John B. Barcia, New Windsor, N.Y.: I was born on May 13, 1927, in a section of New York City called Little Italy. I was 14 when the war started, and when I turned 18, it was was still raging in the Pacific. I was drafted into the Army and sent to Fort Bragg, N.C., for basic training. I had never been anywhere in my life. At Fort Bragg, I met men from all over the country. I still remember the name of our drill sergeant, Buckholtz, after all these years. He was influential in shaping my life. At the end of our training, he selected me and some other men to go to Georgia for a six-week course in IBM machines.

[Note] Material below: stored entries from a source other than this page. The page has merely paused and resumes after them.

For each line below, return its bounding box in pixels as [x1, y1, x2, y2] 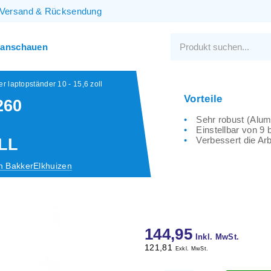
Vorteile [184, 93, 223, 104]
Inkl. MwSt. [195, 232, 240, 241]
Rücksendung [44, 6, 102, 16]
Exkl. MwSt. [175, 245, 209, 252]
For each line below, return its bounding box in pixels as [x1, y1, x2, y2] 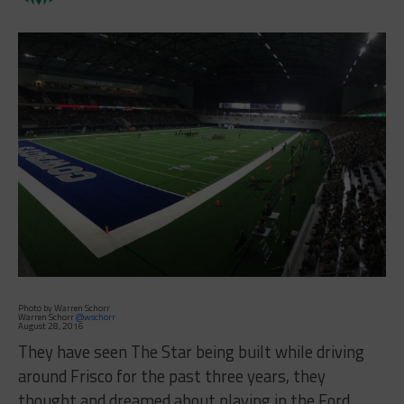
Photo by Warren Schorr [17, 301, 110, 316]
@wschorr [75, 310, 115, 325]
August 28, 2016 [17, 319, 84, 334]
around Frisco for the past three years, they [17, 363, 326, 390]
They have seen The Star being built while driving [17, 339, 364, 365]
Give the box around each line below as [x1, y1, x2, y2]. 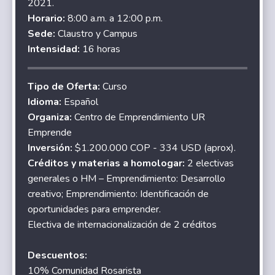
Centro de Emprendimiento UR [72, 110, 206, 124]
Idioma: [28, 95, 62, 109]
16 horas [80, 42, 121, 56]
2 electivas [187, 156, 234, 170]
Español [61, 95, 99, 109]
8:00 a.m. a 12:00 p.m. [68, 11, 163, 25]
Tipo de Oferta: [28, 79, 101, 93]
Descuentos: [28, 248, 88, 262]
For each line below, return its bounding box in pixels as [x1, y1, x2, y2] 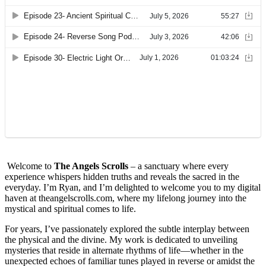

My first question was, “What is an IBM machine?” After our course was completed, we were shipped over to Germany and assigned to the 65th Machine Records Unit. I was stationed in Frankfurt from 1945 to 1947 and will never forget the horrors of war. The city was completely bombed out. I was there during the Nuremberg trials of Nazi war criminals responsible for the Holocaust. All were sentenced to death by hanging. The hangman was Master Sgt. John O. Woods, and although I did not speak to him, I saw him in our mess hall. After I was discharged in 1947, I went to college on the GI Bill. My life certainly changed. I am very proud of my service in the Army. God bless America. Chris B. Traxson, Rogers, Ark. : I enlisted in the U.S. Marine Corps during a time of war, in May 2005. It was a great experience that has left a permanent, positive mark on my life. I was injured in Fallujah in October 2006 and spent more than two years in the Wounded Warrior Regiment before being medically discharged, honorably, in January 2009. I met great Americans in the short number of years I was enlisted in the service, from drill instructors all the way to the men with whom I served in combat. The camaraderie and cohesion among servicemembers cannot be matched anywhere in the private sector. I learned great life lessons in discipline, leadership, responsibility, honor, courage and commitment. I carry them with me in everything I undertake, on a daily basis. Military service is a commitment to a person’s country like no other. I will always treasure my short time in the U.S. Marine Corps and all the great experiences and people I came into contact with while I was enlisted. I was given regular opportunities to lead and develop my skills as a responsible American that have translated into instant success in civilian life.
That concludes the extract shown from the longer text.